6. The apparatus according to claim 5, characterized in that, The device further includes: an outgoing module, configured to, upon receiving a second pending message from a virtual function network element via the integrated bridge, obtain preset routing mapping information, and based on the preset routing mapping information, detect a first bridge connection port corresponding to the second pending message, wherein the second pending message is a message flowing from the target physical server to an external physical server; forward the second pending message from the integrated bridge to the first bridge connection port, and send the second pending message to the external physical server through the network interface device corresponding to the first bridge connection port.
7. The apparatus according to claim 5, characterized in that, The device further includes a network interface card (NIC) receiving module, which, when the NIC bound to the network interface device in the target physical server obtains the first message to be processed, uses a data platform development kit to send the first message to be processed to the network interface device corresponding to the NIC.

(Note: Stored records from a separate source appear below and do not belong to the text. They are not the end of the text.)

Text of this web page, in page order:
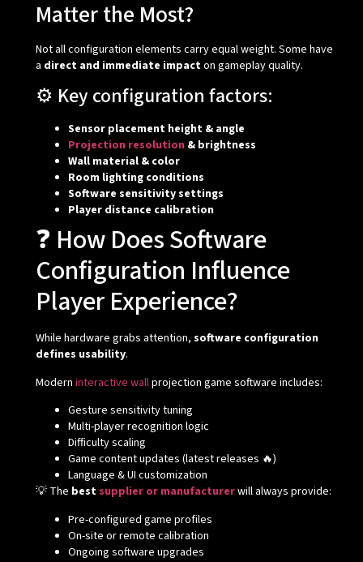
Matter the Most?
Not all configuration elements carry equal weight. Some have
a direct and immediate impacton gameplay quality.
⚙️ Key configuration factors:
Sensor placement height & angle
Projection resolution & brightness
Wall material & color
Room lighting conditions
Software sensitivity settings
Player distance calibration
❓ How Does Software
Configuration Influence
Player Experience?
While hardware grabs attention, software configuration
defines usability.
Modern interactive wallprojection game software includes:
Gesture sensitivity tuning
Multi-player recognition logic
Difficulty scaling
Game content updates (latest releases 🔥)
Language & UI customization
💡 The bestsupplier or manufacturerwill always provide:
Pre-configured game profiles
On-site or remote calibration
Ongoing software upgrades
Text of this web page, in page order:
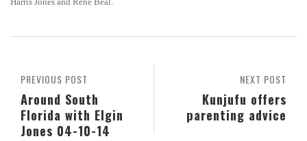
NEXT POST
Kunjufu offers
parenting advice
PREVIOUS POST
Around South
Florida with Elgin
Jones 04-10-14
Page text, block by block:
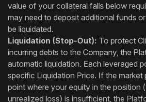
value of your collateral falls below
may need to deposit additional funds
be liquidated.
Liquidation (Stop-Out): To protect
incurring debts to the Company, the
automatic liquidation. Each leveraged
specific Liquidation Price. If the market
point where your equity in the position
unrealized loss) is insufficient, the
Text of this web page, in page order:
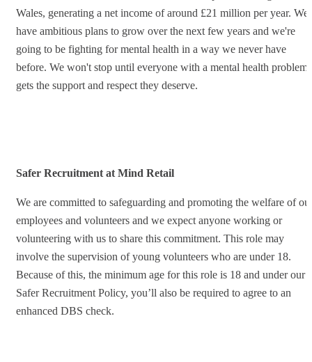
Wales, generating a net income of around £21 million per year. We
have ambitious plans to grow over the next few years and we're
going to be fighting for mental health in a way we never have
before. We won't stop until everyone with a mental health problem
gets the support and respect they deserve.
Safer Recruitment at Mind Retail
We are committed to safeguarding and promoting the welfare of
employees and volunteers and we expect anyone working or
volunteering with us to share this commitment. This role may
involve the supervision of young volunteers who are under 18.
Because of this, the minimum age for this role is 18 and under our
Safer Recruitment Policy, you’ll also be required to agree to an
enhanced DBS check.
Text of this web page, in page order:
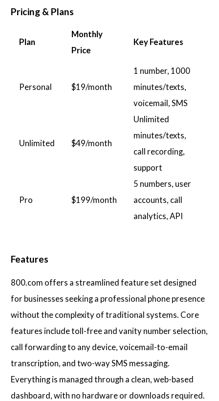
Pricing & Plans
Plan
Monthly
Price
Key Features
Personal $19/month
1 number, 1000
minutes/texts,
voicemail, SMS
Unlimited $49/month
Unlimited
minutes/texts,
call recording,
support
Pro $199/month
5 numbers, user
accounts, call
analytics, API
Features
800.com offers a streamlined feature set designed
for businesses seeking a professional phone presence
without the complexity of traditional systems. Core
features include toll-free and vanity number selection,
call forwarding to any device, voicemail-to-email
transcription, and two-way SMS messaging.
Everything is managed through a clean, web-based
dashboard, with no hardware or downloads required.
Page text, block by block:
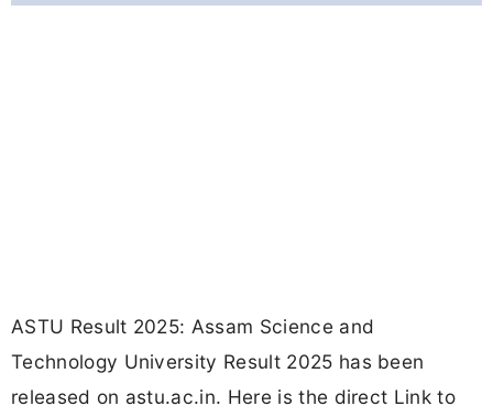
ASTU Result 2025: Assam Science and
Technology University Result 2025 has been
released on astu.ac.in. Here is the direct Link to
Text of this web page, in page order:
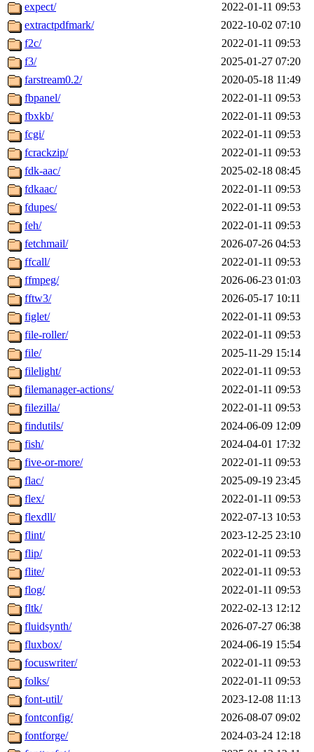
expect/
2022-01-11 09:53
extractpdfmark/
2022-10-02 07:10
f2c/
2022-01-11 09:53
f3/
2025-01-27 07:20
farstream0.2/
2020-05-18 11:49
fbpanel/
2022-01-11 09:53
fbxkb/
2022-01-11 09:53
fcgi/
2022-01-11 09:53
fcrackzip/
2022-01-11 09:53
fdk-aac/
2025-02-18 08:45
fdkaac/
2022-01-11 09:53
fdupes/
2022-01-11 09:53
feh/
2022-01-11 09:53
fetchmail/
2026-07-26 04:53
ffcall/
2022-01-11 09:53
ffmpeg/
2026-06-23 01:03
fftw3/
2026-05-17 10:11
figlet/
2022-01-11 09:53
file-roller/
2022-01-11 09:53
file/
2025-11-29 15:14
filelight/
2022-01-11 09:53
filemanager-actions/
2022-01-11 09:53
filezilla/
2022-01-11 09:53
findutils/
2024-06-09 12:09
fish/
2024-04-01 17:32
five-or-more/
2022-01-11 09:53
flac/
2025-09-19 23:45
flex/
2022-01-11 09:53
flexdll/
2022-07-13 10:53
flint/
2023-12-25 23:10
flip/
2022-01-11 09:53
flite/
2022-01-11 09:53
flog/
2022-01-11 09:53
fltk/
2022-02-13 12:12
fluidsynth/
2026-07-27 06:38
fluxbox/
2024-06-19 15:54
focuswriter/
2022-01-11 09:53
folks/
2022-01-11 09:53
font-util/
2023-12-08 11:13
fontconfig/
2026-08-07 09:02
fontforge/
2024-03-24 12:18
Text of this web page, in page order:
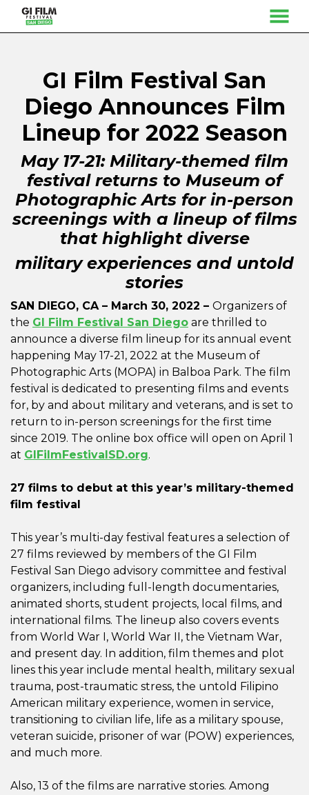
Content
MENU
GI Film Festival San
Diego Announces Film
Lineup for 2022 Season
May 17-21: Military-themed film
festival returns to Museum of
Photographic Arts for in-person
screenings with a lineup of films
that highlight diverse
military experiences and untold
stories
SAN DIEGO, CA – March 30, 2022 – Organizers of
the GI Film Festival San Diego are thrilled to
announce a diverse film lineup for its annual event
happening May 17-21, 2022 at the Museum of
Photographic Arts (MOPA) in Balboa Park. The film
festival is dedicated to presenting films and events
for, by and about military and veterans, and is set to
return to in-person screenings for the first time
since 2019. The online box office will open on April 1
at GIFilmFestivalSD.org.
27 films to debut at this year’s military-themed
film festival
This year’s multi-day festival features a selection of
27 films reviewed by members of the GI Film
Festival San Diego advisory committee and festival
organizers, including full-length documentaries,
animated shorts, student projects, local films, and
international films. The lineup also covers events
from World War I, World War II, the Vietnam War,
and present day. In addition, film themes and plot
lines this year include mental health, military sexual
trauma, post-traumatic stress, the untold Filipino
American military experience, women in service,
transitioning to civilian life, life as a military spouse,
veteran suicide, prisoner of war (POW) experiences,
and much more.
Also, 13 of the films are narrative stories. Among
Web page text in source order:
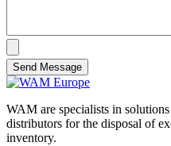
Send Message
WAM are specialists in
distributors for the disposal of
inventory.
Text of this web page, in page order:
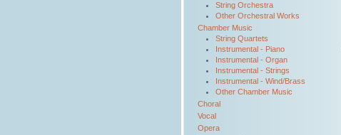
String Orchestra
Other Orchestral Works
Chamber Music
String Quartets
Instrumental - Piano
Instrumental - Organ
Instrumental - Strings
Instrumental - Wind/Brass
Other Chamber Music
Choral
Vocal
Opera
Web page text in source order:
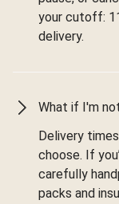
your cutoff:
delivery.
What if I'm
Delivery
choose. If
carefully
packs and
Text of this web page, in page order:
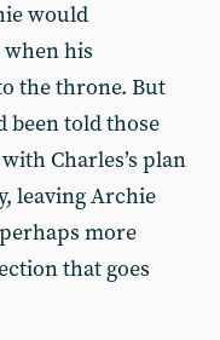
would
his
the throne. But
been told those
Charles’s plan
leaving Archie
more
that goes
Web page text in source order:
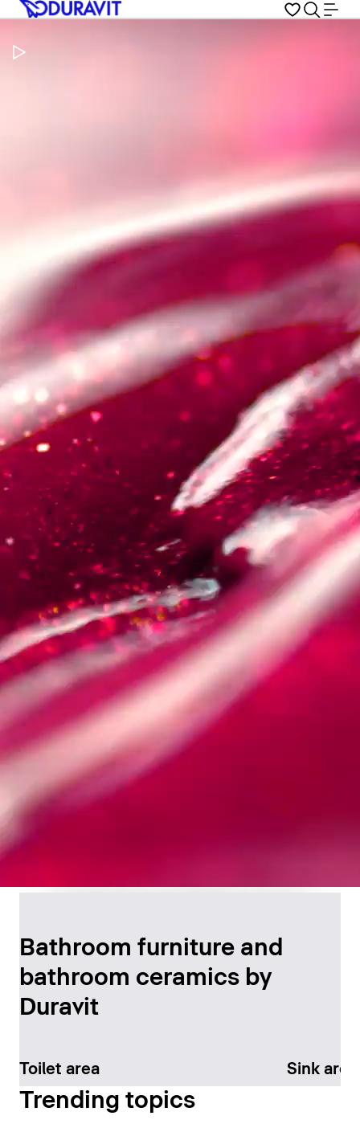
Pause Video
Design
Discover now
Bathroom furniture and
bathroom ceramics by
Duravit
Toilet area Sink area
Trending topics

8. A computer device comprising a memory and a processor, wherein the memory stores a computer program, characterized in that, When the processor executes the computer program, it implements the steps of the method according to any one of claims 1 to 4.
9. A computer-readable storage medium having a computer program stored thereon, characterized in that, When the computer program is executed by a processor, it implements the steps of the method according to any one of claims 1 to 4.
10. A computer program product, comprising a computer program, characterized in that, When the computer program is executed by a processor, it implements the steps of the method according to any one of claims 1 to 4.